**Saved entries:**
[Start of section]
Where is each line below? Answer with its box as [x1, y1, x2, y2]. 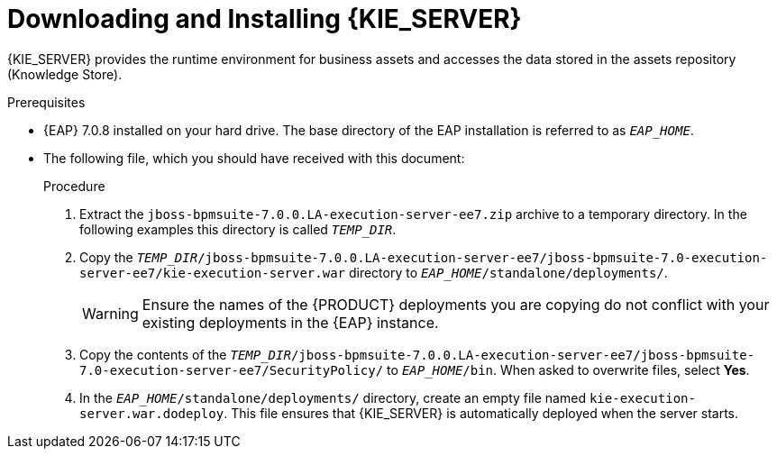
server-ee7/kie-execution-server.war [79, 265, 346, 280]
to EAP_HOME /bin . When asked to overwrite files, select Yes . [387, 361, 750, 378]
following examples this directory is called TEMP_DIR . [79, 221, 397, 237]
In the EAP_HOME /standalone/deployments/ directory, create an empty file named [79, 389, 586, 406]
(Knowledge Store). [7, 66, 123, 82]
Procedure [43, 178, 105, 194]
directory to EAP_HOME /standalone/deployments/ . [348, 264, 668, 280]
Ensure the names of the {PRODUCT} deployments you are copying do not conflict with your [142, 295, 770, 314]
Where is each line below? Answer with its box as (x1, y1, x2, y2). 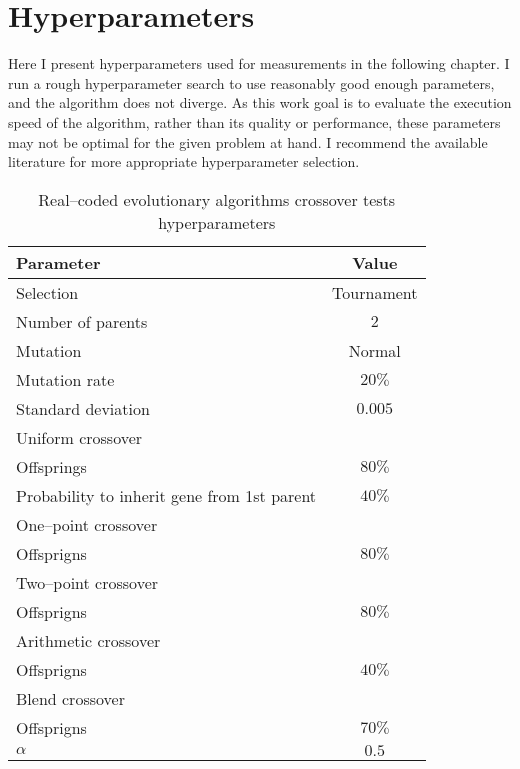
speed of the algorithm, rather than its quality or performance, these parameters (8, 111, 501, 132)
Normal (348, 338, 401, 362)
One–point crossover (16, 512, 158, 536)
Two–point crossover (16, 570, 159, 594)
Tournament (332, 280, 418, 304)
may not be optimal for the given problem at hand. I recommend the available (8, 131, 488, 152)
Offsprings (16, 454, 87, 478)
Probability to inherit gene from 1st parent (16, 483, 317, 507)
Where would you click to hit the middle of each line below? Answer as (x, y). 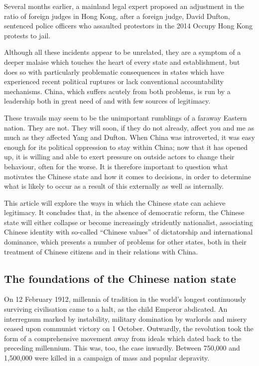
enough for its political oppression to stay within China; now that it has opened (126, 147)
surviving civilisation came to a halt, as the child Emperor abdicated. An (116, 309)
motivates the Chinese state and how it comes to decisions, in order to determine (128, 176)
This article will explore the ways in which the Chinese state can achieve (115, 202)
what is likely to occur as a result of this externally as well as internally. (114, 186)
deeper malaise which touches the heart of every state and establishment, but (122, 61)
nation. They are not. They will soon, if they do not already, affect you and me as (129, 127)
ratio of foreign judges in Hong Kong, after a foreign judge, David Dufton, (117, 16)
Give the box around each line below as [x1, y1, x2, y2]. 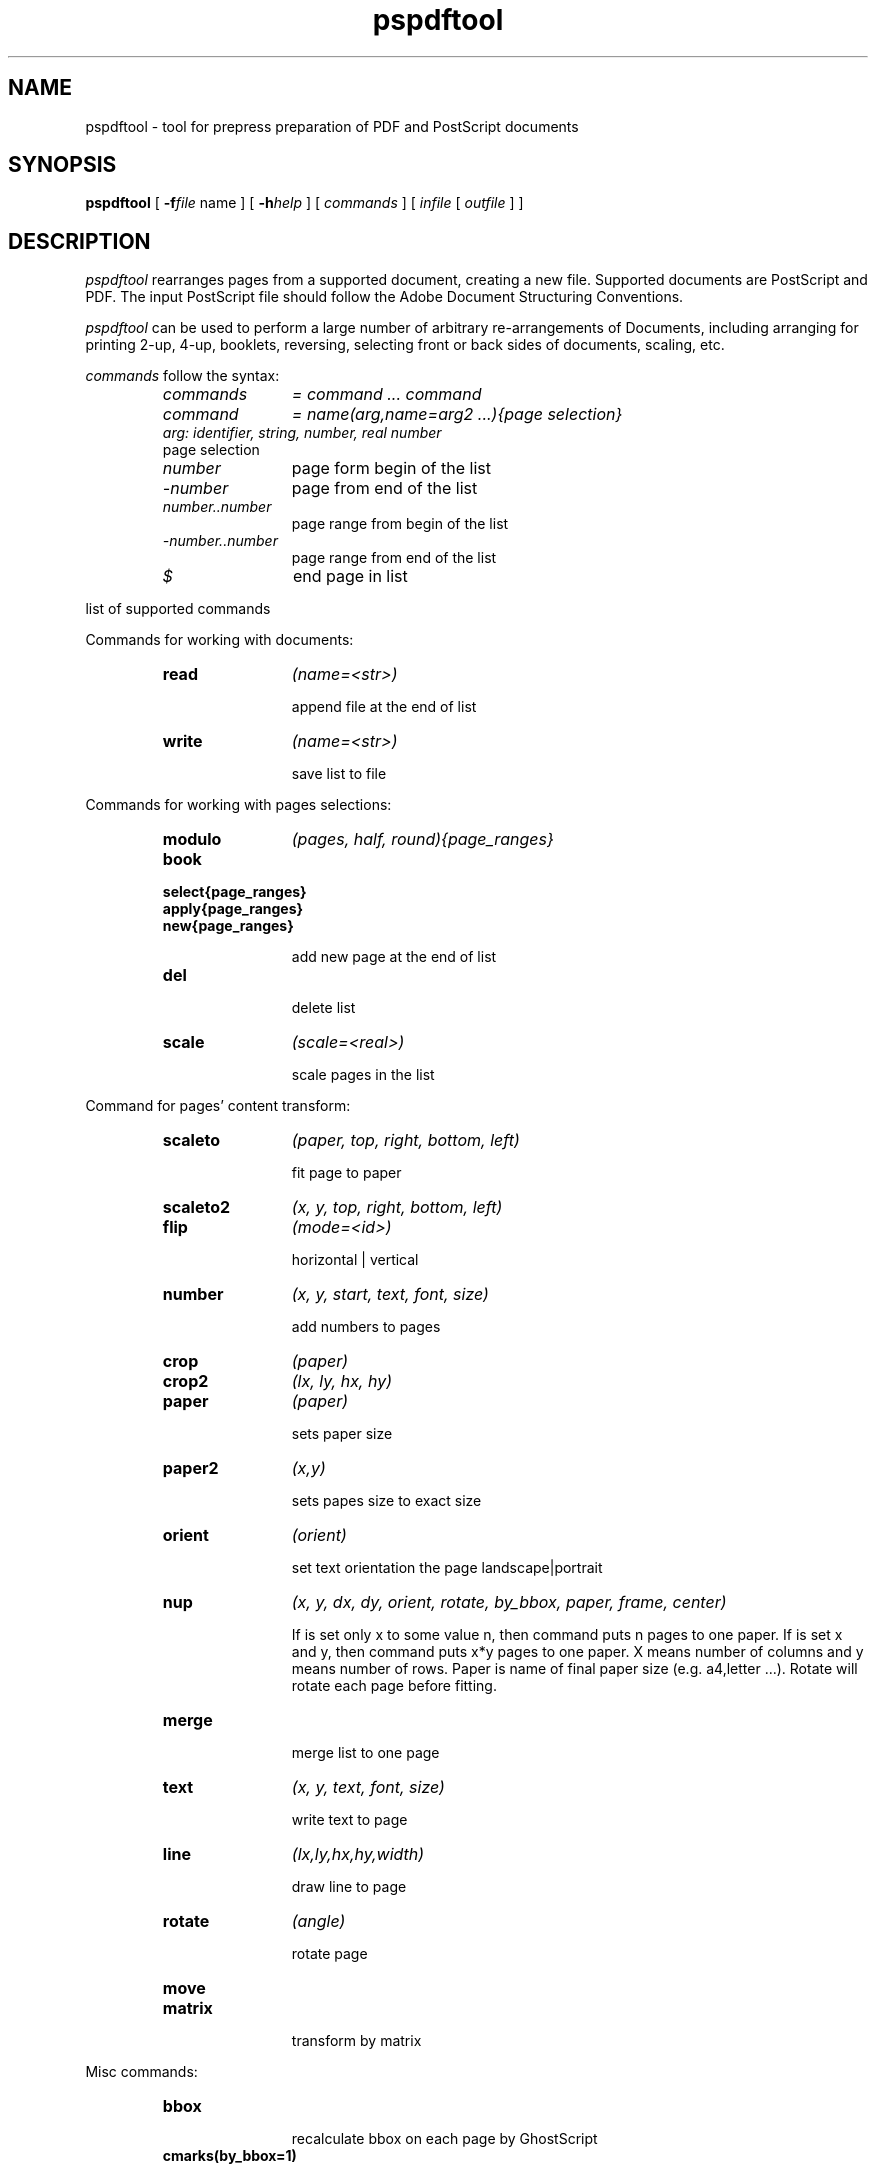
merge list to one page [291, 1744, 440, 1762]
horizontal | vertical [291, 1251, 419, 1269]
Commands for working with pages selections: [85, 796, 392, 814]
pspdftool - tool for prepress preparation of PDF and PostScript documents [85, 117, 579, 135]
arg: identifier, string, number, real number [162, 424, 442, 442]
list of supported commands [85, 600, 271, 618]
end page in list [292, 566, 408, 587]
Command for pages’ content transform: [85, 1097, 351, 1115]
[End of section]
**Work instructions:** Output the records above as they stand, from the first line to the line with "Two–point crossover (16, 570, 159, 594)", inclusive, and exclude the pictures.

**Answer area:**
Where is each line below? Answer with its box as [x1, y1, x2, y2]. 
server-ee7/kie-execution-server.war [79, 265, 346, 280]
to EAP_HOME /bin . When asked to overwrite files, select Yes . [387, 361, 750, 378]
following examples this directory is called TEMP_DIR . [79, 221, 397, 237]
In the EAP_HOME /standalone/deployments/ directory, create an empty file named [79, 389, 586, 406]
(Knowledge Store). [7, 66, 123, 82]
Procedure [43, 178, 105, 194]
directory to EAP_HOME /standalone/deployments/ . [348, 264, 668, 280]
Ensure the names of the {PRODUCT} deployments you are copying do not conflict with your [142, 295, 770, 314]
Where is each line below? Answer with its box as (x1, y1, x2, y2). 
speed of the algorithm, rather than its quality or performance, these parameters (8, 111, 501, 132)
Normal (348, 338, 401, 362)
One–point crossover (16, 512, 158, 536)
Two–point crossover (16, 570, 159, 594)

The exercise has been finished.